The real-life explorers said Scott and Amundsen's tale had fueled their own lust for antipodean adventure. Aston made the point that, as tragic as it is, perhaps it is precisely because Scott perished that the story still evokes such a strong response, even 100 years after the fact.
"Would it still hold such a fascination if Scott had got back alive?" Aston asked. "That story is such a part of our national psyche we'd be different people."
In addition to serving as inspiration for explorers, Aston, a trained meteorologist who worked in Antarctica for three years, said another remarkable aspect of Scott's journey is the valuable information he gathered.
"What shocked me when I first started in the field is that I'd read papers, and some of the data came from Scott's expedition," Aston said.
There's still very little data on Antarctica in comparison with many other regions on the planet. "You still can't get accurate forecasts there," Aston said.
However, despite financial hurdles, the years of planning that such adventures require, and the 100-mph (160-kph) winds that can spring up out of nowhere in Antarctica, all three women have managed to make multiple voyages there.
Arnesen, an inscrutable Norwegian who smiled every time she mentioned how much she loved to ski, said trekking the desolation of the frozen continent is almost a meditative experience.

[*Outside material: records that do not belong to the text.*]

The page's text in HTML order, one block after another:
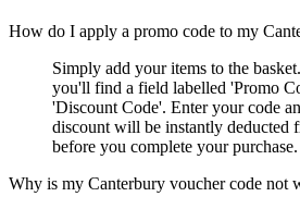
How do I apply a promo code to my
Simply add your items to the
you'll find a field labelled 'Promo
'Discount Code'. Enter your code
discount will be instantly deducted
before you complete your purchase.
Why is my Canterbury voucher code not
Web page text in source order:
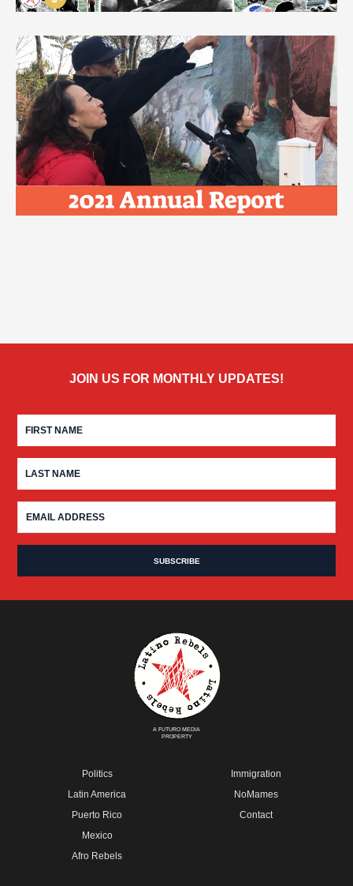
JOIN US FOR MONTHLY UPDATES!
A FUTURO MEDIA
PROPERTY
Politics
Latin America
Puerto Rico
Mexico
Afro Rebels
Immigration
NoMames
Contact
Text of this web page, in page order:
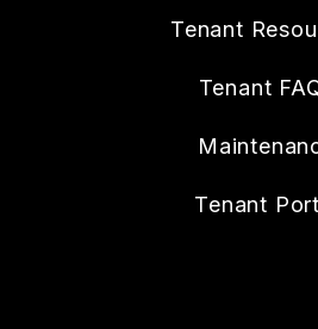
Tenant
Tenant
Tenant
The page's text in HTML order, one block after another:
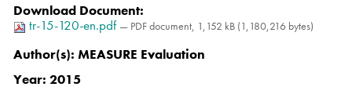
Download Document:
tr-15-120-en.pdf — PDF document, 1,152 kB (1,180,216 bytes)
Author(s): MEASURE Evaluation
Year: 2015
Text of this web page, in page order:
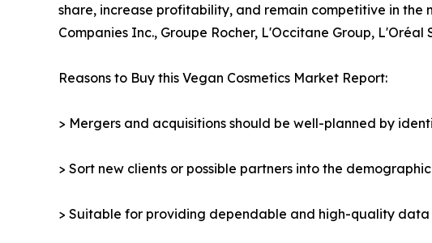
share, increase profitability, and remain competitive in
Companies Inc., Groupe Rocher, L'Occitane Group,
Reasons to Buy this Vegan Cosmetics Market Report:
> Mergers and acquisitions should be well-planned by
> Sort new clients or possible partners into the
> Suitable for providing dependable and high-quality
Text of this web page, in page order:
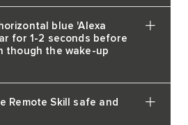
blue 'Alexa
for 1-2 seconds before
though the wake-up
Remote Skill safe and
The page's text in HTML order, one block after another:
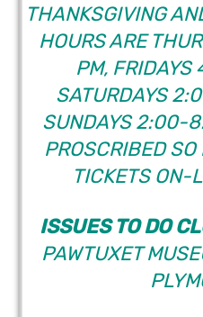
THANKSGIVING
HOURS ARE
PM,
SATURDAYS
SUNDAYS 2:00-
PROSCRIBED
TICKETS ON-
ISSUES TO DO
PAWTUXET
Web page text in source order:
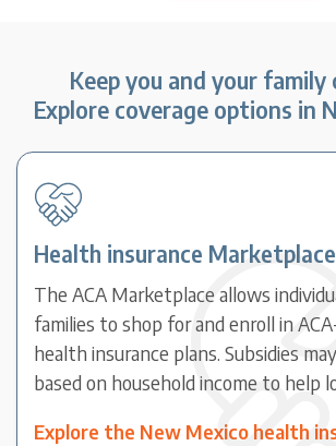
Keep you and your family
Explore coverage options in
Health insurance
The ACA Marketplace allows
families to shop for and enroll in
health insurance plans. Subsidies
based on household income to help
Explore the New Mexico health
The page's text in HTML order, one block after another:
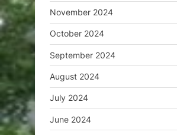
November 2024
October 2024
September 2024
August 2024
July 2024
June 2024
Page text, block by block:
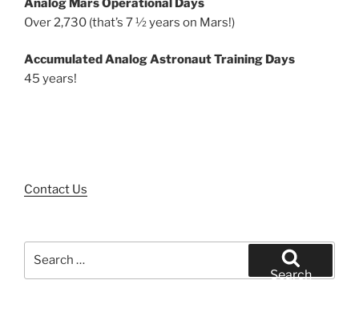
Analog Mars Operational Days
Over 2,730 (that’s 7 ½ years on Mars!)
Accumulated Analog Astronaut Training Days
45 years!
Contact Us
Search
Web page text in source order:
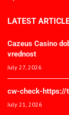
LATEST
Cazeus Casino
vrednost
July 27, 2026
cw-check-https://
July 21, 2026
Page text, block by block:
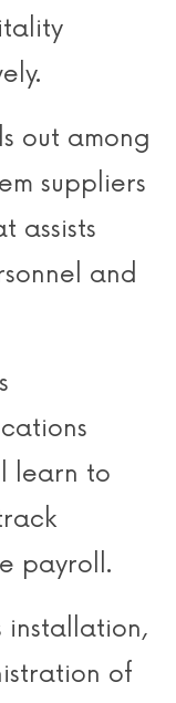
out among
suppliers
assists
and
learn to
payroll.
installation,
of
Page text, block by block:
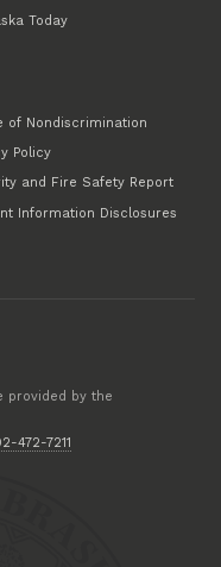
Today
of Nondiscrimination
Policy
and Fire Safety Report
Information Disclosures
provided by the
472-7211
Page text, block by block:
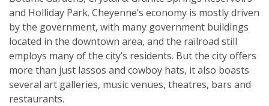
and Holliday Park. Cheyenne’s economy is mostly driven
by the government, with many government buildings
located in the downtown area, and the railroad still
employs many of the city’s residents. But the city offers
more than just lassos and cowboy hats, it also boasts
several art galleries, music venues, theatres, bars and
restaurants.

"It's a great way of traveling, carrying everything you need," Arnesen said. "It's a free and good life."
Earlier in the day, Bancroft and Arnesen paid a visit to the museum's Scott and Amundsen installation — Race to the End of the Earth, on view through Jan. 2 — where they both took a quiz featured at the end of the exhibit, designed to test if visitors are cut out for South Pole travels.
"We didn't get the highest score," Bancroft said, and laughed. "Almost, but not quite."
Arnesen and Bancroft, who have traveled across the continent together several times in the past, are planning an expedition for 2011; Aston has written a book about her adventures there, to be published next year.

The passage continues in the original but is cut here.